Stefanie Lode scite author profile

Understanding the Earth’s climate system during past periods of high atmospheric CO2 is crucial for forecasting climate change under anthropogenically-elevated CO2. The Mesozoic Era is believed to have coincided with a long-term Greenhouse climate, and many of our temperature reconstructions come from stable isotopes of marine biotic calcite, in particular from belemnites, an extinct group of molluscs with carbonate hard-parts. Yet, temperatures reconstructed from the oxygen isotope composition of belemnites are consistently colder than those derived from other temperature proxies, leading to large uncertainties around Mesozoic sea temperatures.

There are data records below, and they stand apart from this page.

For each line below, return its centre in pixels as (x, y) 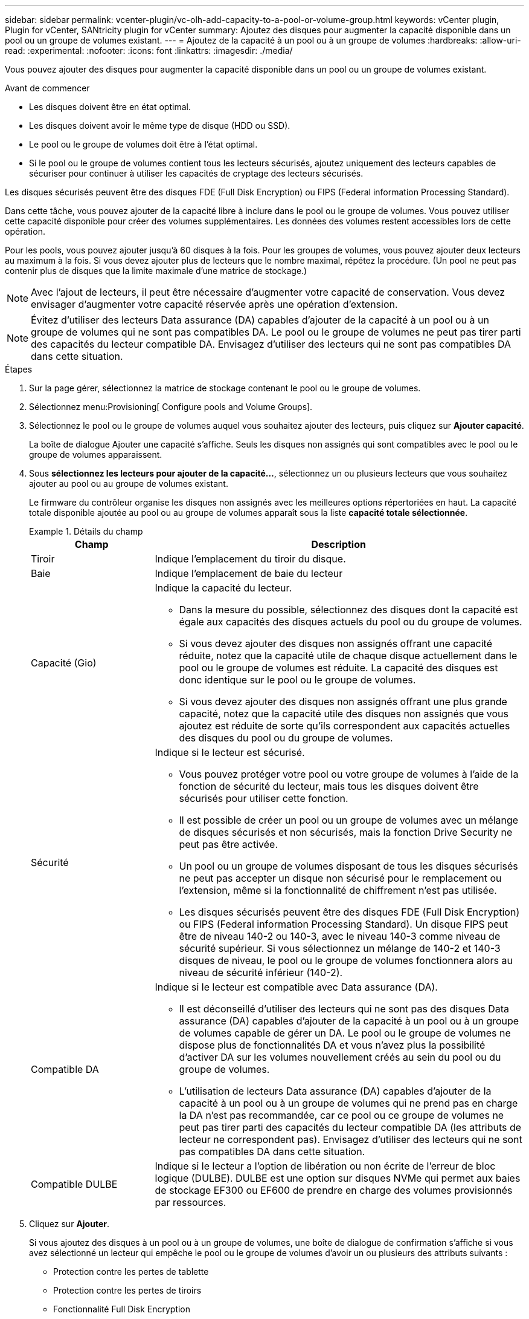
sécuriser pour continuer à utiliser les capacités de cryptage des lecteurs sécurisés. (196, 173)
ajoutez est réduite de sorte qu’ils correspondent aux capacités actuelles (345, 726)
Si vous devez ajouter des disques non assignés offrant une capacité (335, 643)
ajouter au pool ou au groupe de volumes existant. (129, 484)
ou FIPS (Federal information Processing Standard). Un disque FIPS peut (344, 924)
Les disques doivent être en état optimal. (110, 107)
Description (338, 544)
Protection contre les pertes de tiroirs (127, 1290)
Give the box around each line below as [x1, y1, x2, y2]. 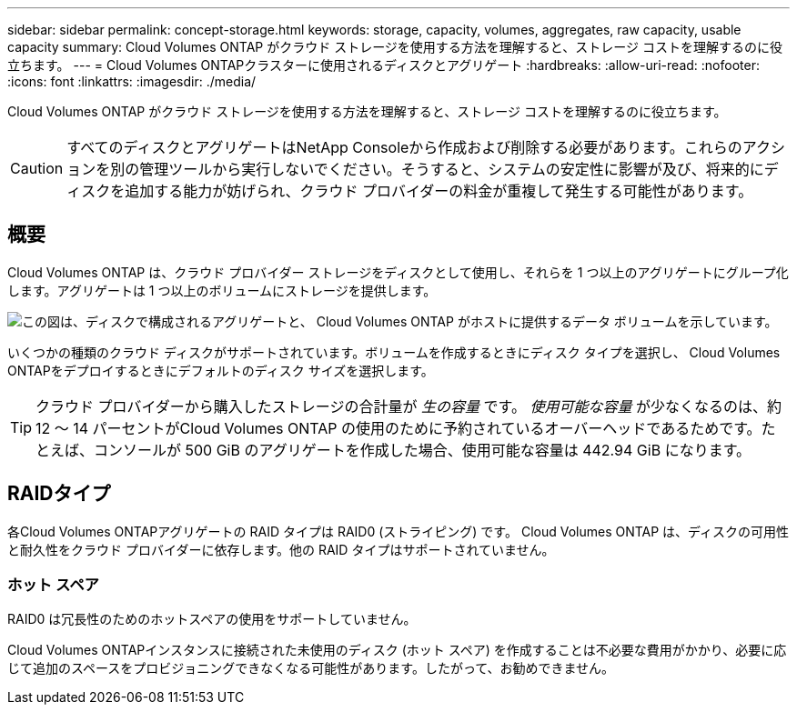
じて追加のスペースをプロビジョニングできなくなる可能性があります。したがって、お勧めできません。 [7, 660, 615, 677]
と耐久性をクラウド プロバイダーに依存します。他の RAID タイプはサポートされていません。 [7, 541, 555, 557]
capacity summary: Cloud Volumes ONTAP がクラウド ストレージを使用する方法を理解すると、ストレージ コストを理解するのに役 [7, 39, 782, 55]
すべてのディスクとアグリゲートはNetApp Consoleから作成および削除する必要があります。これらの [66, 138, 742, 156]
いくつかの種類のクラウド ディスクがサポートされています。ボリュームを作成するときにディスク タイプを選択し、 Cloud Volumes [7, 344, 781, 360]
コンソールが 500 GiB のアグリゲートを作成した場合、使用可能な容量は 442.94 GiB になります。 [94, 440, 752, 459]
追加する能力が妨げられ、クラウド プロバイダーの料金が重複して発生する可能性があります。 [125, 182, 753, 200]
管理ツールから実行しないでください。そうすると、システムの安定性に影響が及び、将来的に [139, 160, 764, 178]
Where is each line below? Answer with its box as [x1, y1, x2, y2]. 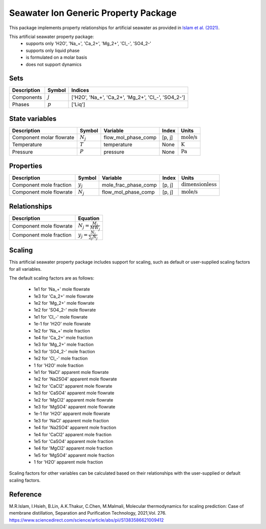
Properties [9, 162, 42, 170]
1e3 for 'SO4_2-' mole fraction [33, 348, 96, 354]
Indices [71, 87, 89, 94]
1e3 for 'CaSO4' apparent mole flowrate [33, 390, 115, 396]
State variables [9, 114, 57, 123]
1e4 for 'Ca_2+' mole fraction [33, 335, 93, 341]
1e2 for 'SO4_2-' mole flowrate [33, 307, 96, 313]
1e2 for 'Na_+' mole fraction [33, 327, 91, 333]
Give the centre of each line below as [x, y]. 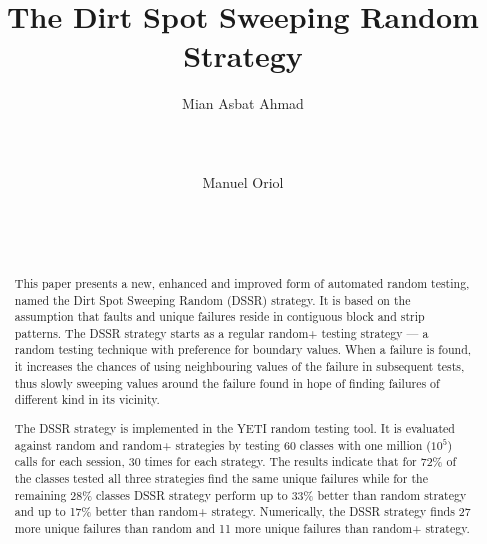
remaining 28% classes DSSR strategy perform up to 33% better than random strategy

Here we apply clumped isotope palaeothermometry to two distinct carbonate phases from exceptionally well-preserved belemnites in order to constrain their living habitat, and improve temperature reconstructions based on stable oxygen isotopes. We show that belemnites precipitated both aragonite and calcite in warm, open ocean surface waters, and demonstrate how previous low estimates of belemnite calcification temperatures has led to widespread underestimation of Mesozoic sea temperatures by ca. 12 °C, raising estimates of some of the lowest temperature estimates for the Jurassic period to values which approach modern mid-latitude sea surface temperatures. Our findings enable accurate recalculation of global Mesozoic belemnite temperatures, and will thus improve our understanding of Greenhouse climate dynamics.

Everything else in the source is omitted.